Suppose we have two predictor variables and want to do a binary classification. For this I can enter the following parameters at the model:
mlp_clf = MLPClassifier(hidden_layer_sizes=(5,2),
max_iter = 300,activation = 'relu',
solver = 'adam')
- hidden_layer_sizes : With this parameter we can specify the number of layers and the number of nodes we want to have in the Neural Network Classifier. Each element in the tuple represents the number of nodes at the ith position, where i is the index of the tuple. Thus, the length of the tuple indicates the total number of hidden layers in the neural network.
- max_iter: Indicates the number of epochs.
- activation: The activation function for the hidden layers.
- solver: This parameter specifies the algorithm for weight optimization over the nodes.
The network structure created in the process would look like this:
So let’s train our first MLP (with a higher number of layers):
mlp_clf = MLPClassifier(hidden_layer_sizes=(150,100,50),
max_iter = 300,activation = 'relu',
solver = 'adam')
mlp_clf.fit(trainX_scaled, trainY)
3.4 Model Evaluation
The metrics that can be used to measure the performance of classification algorithms should be known. Otherwise, you can read about them here.
y_pred = mlp_clf.predict(testX_scaled)
print('Accuracy: {:.2f}'.format(accuracy_score(testY, y_pred)))
fig = plot_confusion_matrix(mlp_clf, testX_scaled, testY, display_labels=mlp_clf.classes_)
fig.figure_.suptitle("Confusion Matrix for Winequality Dataset")
plt.show()
print(classification_report(testY, y_pred))
plt.plot(mlp_clf.loss_curve_)
plt.title("Loss Curve", fontsize=14)
plt.xlabel('Iterations')
plt.ylabel('Cost')
plt.show()
3.5 Hyper Parameter Tuning
param_grid = {
'hidden_layer_sizes': [(150,100,50), (120,80,40), (100,50,30)],
'max_iter': [50, 100, 150],
'activation': ['tanh', 'relu'],
'solver': ['sgd', 'adam'],
'alpha': [0.0001, 0.05],
'learning_rate': ['constant','adaptive'],
}
grid = GridSearchCV(mlp_clf, param_grid, n_jobs= -1, cv=5)
grid.fit(trainX_scaled, trainY)
print(grid.best_params_)
grid_predictions = grid.predict(testX_scaled)

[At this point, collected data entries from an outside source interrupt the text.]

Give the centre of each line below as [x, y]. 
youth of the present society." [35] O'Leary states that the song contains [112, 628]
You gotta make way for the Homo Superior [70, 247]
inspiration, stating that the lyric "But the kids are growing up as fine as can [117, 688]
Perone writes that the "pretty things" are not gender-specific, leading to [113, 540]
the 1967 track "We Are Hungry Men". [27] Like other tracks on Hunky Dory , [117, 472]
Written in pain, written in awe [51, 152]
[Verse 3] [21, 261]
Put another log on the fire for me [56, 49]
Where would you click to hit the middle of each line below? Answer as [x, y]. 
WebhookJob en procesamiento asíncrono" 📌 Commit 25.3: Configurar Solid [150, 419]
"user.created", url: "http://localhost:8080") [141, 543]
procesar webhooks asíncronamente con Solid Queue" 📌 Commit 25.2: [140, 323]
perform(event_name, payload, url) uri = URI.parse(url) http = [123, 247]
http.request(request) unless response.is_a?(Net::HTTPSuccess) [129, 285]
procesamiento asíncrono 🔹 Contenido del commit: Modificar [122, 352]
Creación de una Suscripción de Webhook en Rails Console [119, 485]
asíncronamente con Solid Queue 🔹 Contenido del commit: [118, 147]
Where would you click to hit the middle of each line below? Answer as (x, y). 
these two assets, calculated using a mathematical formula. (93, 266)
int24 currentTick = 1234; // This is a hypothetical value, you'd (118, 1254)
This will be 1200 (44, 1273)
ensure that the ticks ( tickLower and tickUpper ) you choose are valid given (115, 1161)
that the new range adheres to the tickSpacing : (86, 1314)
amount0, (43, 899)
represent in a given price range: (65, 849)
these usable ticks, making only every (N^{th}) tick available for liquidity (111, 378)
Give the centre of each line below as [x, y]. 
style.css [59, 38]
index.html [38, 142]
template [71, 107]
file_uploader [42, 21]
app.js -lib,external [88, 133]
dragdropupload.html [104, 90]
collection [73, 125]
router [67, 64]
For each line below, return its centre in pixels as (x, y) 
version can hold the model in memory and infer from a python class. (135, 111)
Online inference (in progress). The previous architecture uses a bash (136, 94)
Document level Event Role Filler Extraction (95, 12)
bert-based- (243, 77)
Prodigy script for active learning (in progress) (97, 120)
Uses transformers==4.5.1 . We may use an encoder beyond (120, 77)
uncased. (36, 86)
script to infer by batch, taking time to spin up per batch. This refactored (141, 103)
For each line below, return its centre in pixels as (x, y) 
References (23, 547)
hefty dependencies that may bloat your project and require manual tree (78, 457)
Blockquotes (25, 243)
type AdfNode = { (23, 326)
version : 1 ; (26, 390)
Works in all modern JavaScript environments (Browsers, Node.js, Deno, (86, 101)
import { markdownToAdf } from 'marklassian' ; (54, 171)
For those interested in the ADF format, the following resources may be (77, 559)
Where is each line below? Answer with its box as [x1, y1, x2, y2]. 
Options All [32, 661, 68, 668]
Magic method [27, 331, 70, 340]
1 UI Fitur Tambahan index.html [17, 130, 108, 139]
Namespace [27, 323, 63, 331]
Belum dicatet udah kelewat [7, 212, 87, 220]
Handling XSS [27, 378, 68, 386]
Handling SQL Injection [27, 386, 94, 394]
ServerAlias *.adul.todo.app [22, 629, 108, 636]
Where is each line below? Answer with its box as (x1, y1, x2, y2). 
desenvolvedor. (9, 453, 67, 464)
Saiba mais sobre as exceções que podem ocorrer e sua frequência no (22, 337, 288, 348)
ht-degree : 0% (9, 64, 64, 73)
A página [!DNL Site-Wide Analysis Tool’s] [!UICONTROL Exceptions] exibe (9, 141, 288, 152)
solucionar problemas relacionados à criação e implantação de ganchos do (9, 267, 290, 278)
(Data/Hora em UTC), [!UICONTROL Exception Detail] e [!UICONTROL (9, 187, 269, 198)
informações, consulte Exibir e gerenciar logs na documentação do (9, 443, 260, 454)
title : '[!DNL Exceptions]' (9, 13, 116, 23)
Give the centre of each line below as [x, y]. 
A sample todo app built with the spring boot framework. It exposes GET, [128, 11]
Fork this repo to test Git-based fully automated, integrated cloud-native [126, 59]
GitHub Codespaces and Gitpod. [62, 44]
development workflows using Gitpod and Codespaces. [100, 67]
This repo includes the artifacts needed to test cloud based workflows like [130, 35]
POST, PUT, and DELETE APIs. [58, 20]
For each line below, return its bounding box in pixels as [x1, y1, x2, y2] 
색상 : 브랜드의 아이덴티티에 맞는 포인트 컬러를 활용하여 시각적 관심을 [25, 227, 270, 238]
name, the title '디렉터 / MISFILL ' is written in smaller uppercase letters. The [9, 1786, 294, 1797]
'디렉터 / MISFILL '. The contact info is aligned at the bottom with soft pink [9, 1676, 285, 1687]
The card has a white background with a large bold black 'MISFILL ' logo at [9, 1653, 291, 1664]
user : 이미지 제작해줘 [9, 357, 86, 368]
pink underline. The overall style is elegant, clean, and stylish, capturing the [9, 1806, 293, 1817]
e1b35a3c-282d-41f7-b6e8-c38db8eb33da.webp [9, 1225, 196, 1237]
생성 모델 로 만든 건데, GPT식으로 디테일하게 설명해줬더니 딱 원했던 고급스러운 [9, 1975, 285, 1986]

print('Accuracy: {:.2f}'.format(accuracy_score(testY, grid_predictions)))
4 MLPClassifier for Multi-Class Classification
With an MLP, multi-class classifications can of course also be carried out.
4.1 Loading the data
df = pd.read_csv('Iris_Data.csv')
df
df['species'].value_counts()
4.2 Data pre-processing
x = df.drop('species', axis=1)
y = df['species']
trainX, testX, trainY, testY = train_test_split(x, y, test_size = 0.2)
sc=StandardScaler()
scaler = sc.fit(trainX)
trainX_scaled = scaler.transform(trainX)
testX_scaled = scaler.transform(testX)
4.3 MLPClassifier
mlp_clf = MLPClassifier(hidden_layer_sizes=(150,100,50),
max_iter = 300,activation = 'relu',
solver = 'adam')
mlp_clf.fit(trainX_scaled, trainY)
4.4 Model Evaluation
y_pred = mlp_clf.predict(testX_scaled)
print('Accuracy: {:.2f}'.format(accuracy_score(testY, y_pred)))

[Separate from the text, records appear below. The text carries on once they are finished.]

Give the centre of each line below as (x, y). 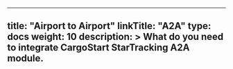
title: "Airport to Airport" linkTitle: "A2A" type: (109, 26)
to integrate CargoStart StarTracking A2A (98, 48)
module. (25, 58)
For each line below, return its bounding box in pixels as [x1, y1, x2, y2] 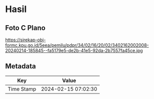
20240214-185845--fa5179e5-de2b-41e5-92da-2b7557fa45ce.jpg [5, 48, 143, 53]
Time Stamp [8, 85, 37, 92]
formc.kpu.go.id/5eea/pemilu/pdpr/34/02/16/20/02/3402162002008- [5, 42, 149, 48]
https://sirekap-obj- [5, 37, 46, 43]
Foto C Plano [5, 24, 46, 32]
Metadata [5, 62, 36, 71]
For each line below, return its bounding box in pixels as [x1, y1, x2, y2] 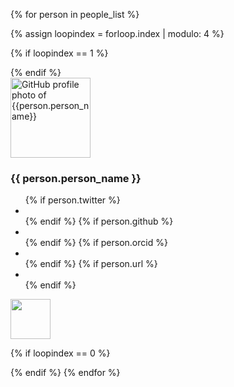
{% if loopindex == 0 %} [10, 347, 111, 359]
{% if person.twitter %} [24, 194, 121, 206]
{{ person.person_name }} [10, 171, 142, 185]
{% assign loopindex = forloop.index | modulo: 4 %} [10, 28, 225, 39]
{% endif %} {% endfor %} [10, 367, 121, 379]
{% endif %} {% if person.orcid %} [24, 237, 168, 249]
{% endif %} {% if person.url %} [24, 258, 158, 270]
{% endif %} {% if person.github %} [24, 215, 174, 228]
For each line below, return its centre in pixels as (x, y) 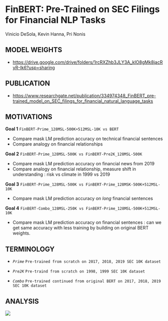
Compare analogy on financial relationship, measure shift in (74, 169)
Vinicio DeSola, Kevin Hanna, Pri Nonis (45, 34)
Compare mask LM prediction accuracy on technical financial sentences (88, 139)
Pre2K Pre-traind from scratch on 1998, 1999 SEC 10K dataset (79, 271)
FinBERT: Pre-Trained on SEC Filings (82, 9)
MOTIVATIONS (29, 117)
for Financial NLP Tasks (55, 20)
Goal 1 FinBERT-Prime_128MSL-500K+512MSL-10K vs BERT (62, 129)
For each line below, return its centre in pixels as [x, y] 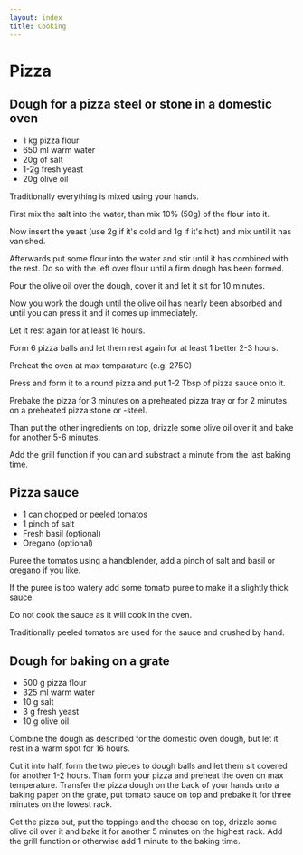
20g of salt [43, 159]
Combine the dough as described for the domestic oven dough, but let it [144, 739]
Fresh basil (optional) [62, 534]
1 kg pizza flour [51, 140]
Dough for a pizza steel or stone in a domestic [141, 104]
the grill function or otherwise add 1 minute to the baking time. [125, 841]
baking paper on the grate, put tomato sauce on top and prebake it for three [151, 795]
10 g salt [38, 702]
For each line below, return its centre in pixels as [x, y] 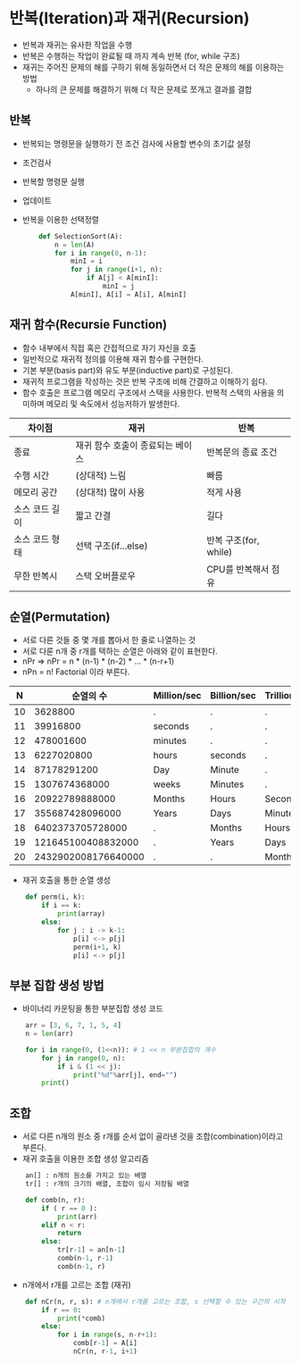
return [69, 1234]
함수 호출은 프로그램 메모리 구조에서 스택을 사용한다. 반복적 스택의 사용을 [148, 392]
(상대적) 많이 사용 [110, 492]
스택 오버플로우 [105, 575]
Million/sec [178, 696]
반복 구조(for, [233, 540]
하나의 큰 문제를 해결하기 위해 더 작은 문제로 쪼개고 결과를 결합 [144, 89]
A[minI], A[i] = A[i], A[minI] [129, 294]

fig = plot_confusion_matrix(mlp_clf, testX_scaled, testY, display_labels=mlp_clf.classes_)
fig.figure_.suptitle("Confusion Matrix for Iris Dataset")
plt.show()
print(classification_report(testY, y_pred))
plt.plot(mlp_clf.loss_curve_)
plt.title("Loss Curve", fontsize=14)
plt.xlabel('Iterations')
plt.ylabel('Cost')
plt.show()
4.5 Hyper Parameter Tuning
param_grid = {
'hidden_layer_sizes': [(150,100,50), (120,80,40), (100,50,30)],
'max_iter': [50, 100, 150],
'activation': ['tanh', 'relu'],
'solver': ['sgd', 'adam'],
'alpha': [0.0001, 0.05],
'learning_rate': ['constant','adaptive'],
}
grid = GridSearchCV(mlp_clf, param_grid, n_jobs= -1, cv=5)
grid.fit(trainX_scaled, trainY)
print(grid.best_params_)
grid_predictions = grid.predict(testX_scaled)
print('Accuracy: {:.2f}'.format(accuracy_score(testY, grid_predictions)))
5 Conclusion
In this post, I showed how to build an MLP model to solve binary and multi-class classification problems.